_How to complete this task_: Report every line of the listing below in which the string "with" appears.

_Extracted information_:
========================================

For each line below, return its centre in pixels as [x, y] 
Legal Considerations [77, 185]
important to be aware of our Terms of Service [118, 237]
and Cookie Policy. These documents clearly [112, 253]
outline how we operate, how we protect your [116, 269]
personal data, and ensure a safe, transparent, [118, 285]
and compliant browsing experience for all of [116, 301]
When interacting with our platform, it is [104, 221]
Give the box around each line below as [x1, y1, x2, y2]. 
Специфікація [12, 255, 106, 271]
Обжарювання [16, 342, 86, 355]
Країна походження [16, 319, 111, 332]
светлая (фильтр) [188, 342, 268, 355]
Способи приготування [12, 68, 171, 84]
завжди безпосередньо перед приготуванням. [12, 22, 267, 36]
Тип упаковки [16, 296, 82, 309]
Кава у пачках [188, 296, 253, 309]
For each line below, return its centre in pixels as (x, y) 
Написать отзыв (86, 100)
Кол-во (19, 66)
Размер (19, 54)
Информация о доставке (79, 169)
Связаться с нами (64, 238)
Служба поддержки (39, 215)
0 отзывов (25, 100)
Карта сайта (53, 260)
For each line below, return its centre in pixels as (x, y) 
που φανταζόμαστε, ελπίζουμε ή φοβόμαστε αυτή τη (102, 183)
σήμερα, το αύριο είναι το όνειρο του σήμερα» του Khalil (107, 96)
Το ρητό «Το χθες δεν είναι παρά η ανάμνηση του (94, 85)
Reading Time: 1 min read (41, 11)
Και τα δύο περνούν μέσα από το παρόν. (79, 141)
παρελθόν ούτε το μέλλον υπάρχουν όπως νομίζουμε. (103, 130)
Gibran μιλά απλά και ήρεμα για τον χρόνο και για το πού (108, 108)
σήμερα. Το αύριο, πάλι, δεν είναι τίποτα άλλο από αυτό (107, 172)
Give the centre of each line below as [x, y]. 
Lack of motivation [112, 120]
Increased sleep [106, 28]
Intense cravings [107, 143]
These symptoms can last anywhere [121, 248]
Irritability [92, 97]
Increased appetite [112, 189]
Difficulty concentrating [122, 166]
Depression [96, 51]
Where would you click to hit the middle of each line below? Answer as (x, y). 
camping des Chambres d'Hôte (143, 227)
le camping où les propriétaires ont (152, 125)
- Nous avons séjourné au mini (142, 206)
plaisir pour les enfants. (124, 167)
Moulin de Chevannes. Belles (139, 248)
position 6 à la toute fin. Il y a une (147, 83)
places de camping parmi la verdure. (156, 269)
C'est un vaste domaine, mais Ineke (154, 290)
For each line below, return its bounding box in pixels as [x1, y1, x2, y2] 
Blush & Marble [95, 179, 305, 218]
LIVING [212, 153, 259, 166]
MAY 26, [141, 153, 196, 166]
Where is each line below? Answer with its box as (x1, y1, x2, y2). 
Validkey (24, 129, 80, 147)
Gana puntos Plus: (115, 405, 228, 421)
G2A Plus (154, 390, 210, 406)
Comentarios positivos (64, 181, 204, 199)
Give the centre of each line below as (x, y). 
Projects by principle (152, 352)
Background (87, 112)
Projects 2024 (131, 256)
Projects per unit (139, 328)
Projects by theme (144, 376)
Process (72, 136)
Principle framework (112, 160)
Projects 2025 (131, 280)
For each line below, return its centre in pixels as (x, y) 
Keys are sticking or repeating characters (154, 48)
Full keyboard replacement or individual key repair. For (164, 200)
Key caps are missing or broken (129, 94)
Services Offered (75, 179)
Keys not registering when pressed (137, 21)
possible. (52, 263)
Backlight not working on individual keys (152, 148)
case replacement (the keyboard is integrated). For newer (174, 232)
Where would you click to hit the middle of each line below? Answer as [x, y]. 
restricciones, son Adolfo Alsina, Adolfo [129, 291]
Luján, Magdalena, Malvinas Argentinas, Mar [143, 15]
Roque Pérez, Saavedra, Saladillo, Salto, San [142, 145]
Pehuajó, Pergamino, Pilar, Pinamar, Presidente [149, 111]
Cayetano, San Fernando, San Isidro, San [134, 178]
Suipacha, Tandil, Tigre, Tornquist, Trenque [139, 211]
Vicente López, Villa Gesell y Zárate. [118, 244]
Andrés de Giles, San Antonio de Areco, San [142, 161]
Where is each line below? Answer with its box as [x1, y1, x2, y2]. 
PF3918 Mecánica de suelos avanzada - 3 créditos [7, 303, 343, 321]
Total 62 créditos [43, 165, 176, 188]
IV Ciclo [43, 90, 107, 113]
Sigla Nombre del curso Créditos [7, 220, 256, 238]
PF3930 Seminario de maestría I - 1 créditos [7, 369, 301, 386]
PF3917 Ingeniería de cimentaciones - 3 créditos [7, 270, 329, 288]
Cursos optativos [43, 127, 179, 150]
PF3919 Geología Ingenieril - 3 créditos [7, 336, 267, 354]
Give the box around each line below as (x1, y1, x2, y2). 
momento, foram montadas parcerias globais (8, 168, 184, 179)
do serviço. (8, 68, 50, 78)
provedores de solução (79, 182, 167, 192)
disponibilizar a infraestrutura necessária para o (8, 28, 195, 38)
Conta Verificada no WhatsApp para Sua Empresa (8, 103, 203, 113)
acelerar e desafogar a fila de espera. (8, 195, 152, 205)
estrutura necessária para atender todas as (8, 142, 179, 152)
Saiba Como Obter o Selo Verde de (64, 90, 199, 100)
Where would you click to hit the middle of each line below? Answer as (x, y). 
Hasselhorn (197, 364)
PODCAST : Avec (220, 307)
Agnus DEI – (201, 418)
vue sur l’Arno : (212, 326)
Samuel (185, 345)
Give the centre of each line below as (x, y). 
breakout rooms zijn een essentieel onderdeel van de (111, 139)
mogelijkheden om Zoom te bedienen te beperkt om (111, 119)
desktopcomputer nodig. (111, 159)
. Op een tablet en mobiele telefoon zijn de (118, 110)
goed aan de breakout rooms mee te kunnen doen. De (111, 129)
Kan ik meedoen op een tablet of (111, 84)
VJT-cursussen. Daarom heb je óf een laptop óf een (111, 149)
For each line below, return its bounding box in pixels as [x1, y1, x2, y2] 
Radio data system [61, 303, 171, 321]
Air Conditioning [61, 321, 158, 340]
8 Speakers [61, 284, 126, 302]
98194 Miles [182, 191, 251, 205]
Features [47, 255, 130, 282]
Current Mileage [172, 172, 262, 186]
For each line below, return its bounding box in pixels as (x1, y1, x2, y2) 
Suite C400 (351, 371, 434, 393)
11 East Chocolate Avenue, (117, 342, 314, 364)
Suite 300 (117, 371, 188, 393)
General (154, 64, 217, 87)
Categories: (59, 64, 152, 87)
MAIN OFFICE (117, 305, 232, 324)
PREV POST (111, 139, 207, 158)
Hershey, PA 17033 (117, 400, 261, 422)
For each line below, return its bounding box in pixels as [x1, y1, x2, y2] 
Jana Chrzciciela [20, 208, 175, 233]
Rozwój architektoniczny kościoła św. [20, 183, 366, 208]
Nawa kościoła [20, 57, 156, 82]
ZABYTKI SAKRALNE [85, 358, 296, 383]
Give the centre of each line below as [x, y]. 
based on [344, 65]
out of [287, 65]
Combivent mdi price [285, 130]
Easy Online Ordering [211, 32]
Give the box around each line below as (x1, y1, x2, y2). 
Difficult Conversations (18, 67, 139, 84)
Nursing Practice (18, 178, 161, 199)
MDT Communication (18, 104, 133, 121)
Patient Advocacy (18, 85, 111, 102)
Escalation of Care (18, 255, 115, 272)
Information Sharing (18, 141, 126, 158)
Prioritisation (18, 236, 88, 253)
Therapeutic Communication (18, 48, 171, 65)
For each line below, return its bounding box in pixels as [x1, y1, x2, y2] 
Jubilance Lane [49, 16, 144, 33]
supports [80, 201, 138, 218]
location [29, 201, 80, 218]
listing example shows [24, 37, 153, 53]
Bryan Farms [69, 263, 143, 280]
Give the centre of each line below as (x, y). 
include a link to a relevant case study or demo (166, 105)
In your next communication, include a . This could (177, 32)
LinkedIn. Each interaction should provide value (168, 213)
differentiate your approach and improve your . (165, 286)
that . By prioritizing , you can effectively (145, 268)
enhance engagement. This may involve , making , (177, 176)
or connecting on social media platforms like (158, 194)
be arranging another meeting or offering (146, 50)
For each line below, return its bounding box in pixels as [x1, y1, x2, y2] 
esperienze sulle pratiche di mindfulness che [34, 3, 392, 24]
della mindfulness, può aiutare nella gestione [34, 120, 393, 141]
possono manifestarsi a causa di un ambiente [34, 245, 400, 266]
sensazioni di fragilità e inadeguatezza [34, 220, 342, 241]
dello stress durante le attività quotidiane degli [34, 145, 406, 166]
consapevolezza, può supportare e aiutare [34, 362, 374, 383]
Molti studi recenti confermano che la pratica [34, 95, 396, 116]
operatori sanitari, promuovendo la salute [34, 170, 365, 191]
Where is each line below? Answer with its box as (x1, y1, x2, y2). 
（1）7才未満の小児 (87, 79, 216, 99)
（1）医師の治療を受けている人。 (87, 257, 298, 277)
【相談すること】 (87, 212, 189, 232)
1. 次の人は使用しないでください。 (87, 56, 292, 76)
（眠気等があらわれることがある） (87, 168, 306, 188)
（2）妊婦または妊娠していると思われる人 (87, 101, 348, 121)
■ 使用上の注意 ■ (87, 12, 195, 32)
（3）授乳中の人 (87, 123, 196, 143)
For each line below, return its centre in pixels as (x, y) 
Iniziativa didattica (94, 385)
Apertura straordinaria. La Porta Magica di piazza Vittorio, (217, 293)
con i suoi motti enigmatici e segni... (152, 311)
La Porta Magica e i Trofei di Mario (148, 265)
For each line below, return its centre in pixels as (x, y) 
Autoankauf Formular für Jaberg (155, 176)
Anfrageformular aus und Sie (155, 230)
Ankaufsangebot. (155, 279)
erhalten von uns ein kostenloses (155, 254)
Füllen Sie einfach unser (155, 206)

========================================

_Response area_:
When interacting with our platform, it is [104, 221]
Where is each line below? Answer with its box as (x1, y1, x2, y2). 
Where is each line below? Answer with its box as [x1, y1, x2, y2]. 
Where is each line below? Answer with its box as (x1, y1, x2, y2). 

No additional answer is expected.